## Instructions to follow
Find the line holding "Kings Of Yesteryear" in the entries below. Give it again exactly, along with every line after it up to and including the line holding "Guests for August 3, 2011".

## Dataset items

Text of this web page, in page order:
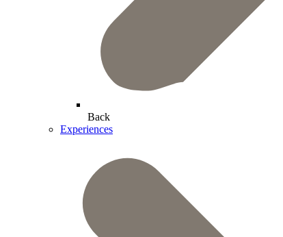
Back
Experiences
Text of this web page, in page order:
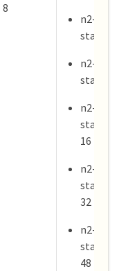
8
n2-
n2-
n2-
16
n2-
32
n2-
48
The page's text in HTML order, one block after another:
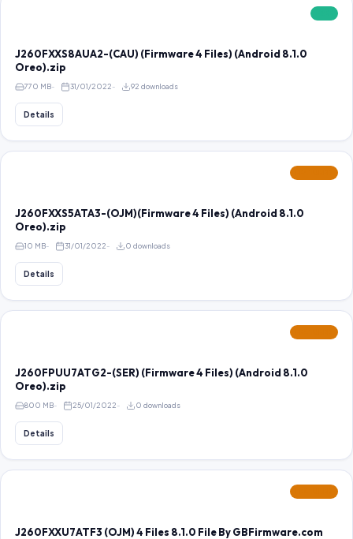
J260FXXS8AUA2-(CAU) (Firmware 4 Files) (Android 8.1.0
Oreo).zip
770 MB 31/01/2022 92 downloads
Details
J260FXXS5ATA3-(OJM)(Firmware 4 Files) (Android 8.1.0
Oreo).zip
10 MB 31/01/2022 0 downloads
Details
J260FPUU7ATG2-(SER) (Firmware 4 Files) (Android 8.1.0
Oreo).zip
800 MB 25/01/2022 0 downloads
Details
J260FXXU7ATF3 (OJM) 4 Files 8.1.0 File By GBFirmware.com
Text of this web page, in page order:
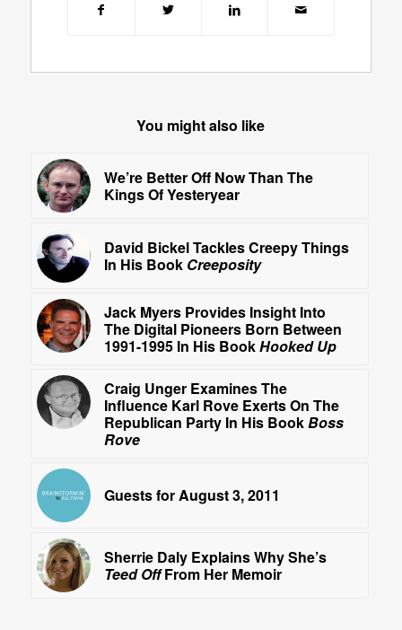
You might also like
We’re Better Off Now Than The
Kings Of Yesteryear
David Bickel Tackles Creepy Things
In His Book Creeposity
Jack Myers Provides Insight Into
The Digital Pioneers Born Between
1991-1995 In His BookHooked Up
Craig Unger Examines The
Influence Karl Rove Exerts On The
Republican Party In His BookBoss
Rove
Guests for August 3, 2011
Sherrie Daly Explains Why She’s
Teed OffFrom Her Memoir
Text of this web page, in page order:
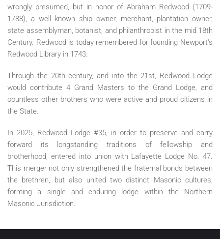
wrongly presumed, but in honor of Abraham Redwood (1709-
1788), a well known ship owner, merchant, plantation owner,
state assemblyman, botanist, and philanthropist in the mid 18th
Century. Redwood is today remembered for founding Newport's
Redwood Library in 1743.
Through the 20th century, and into the 21st, Redwood Lodge
would contribute 4 Grand Masters to the Grand Lodge, and
countless other brothers who were active and proud citizens in
the State.
In 2025, Redwood Lodge #35, in order to preserve and carry
forward its longstanding traditions of fellowship and
brotherhood, entered into union with Lafayette Lodge No. 47.
This merger not only strengthened the fraternal bonds between
the brethren, but also united two distinct Masonic cultures,
forming a single and enduring lodge within the Northern
Masonic Jurisdiction.

## Answer for the task
Kings Of Yesteryear
David Bickel Tackles Creepy Things
In His Book Creeposity
Jack Myers Provides Insight Into
The Digital Pioneers Born Between
1991-1995 In His BookHooked Up
Craig Unger Examines The
Influence Karl Rove Exerts On The
Republican Party In His BookBoss
Rove
Guests for August 3, 2011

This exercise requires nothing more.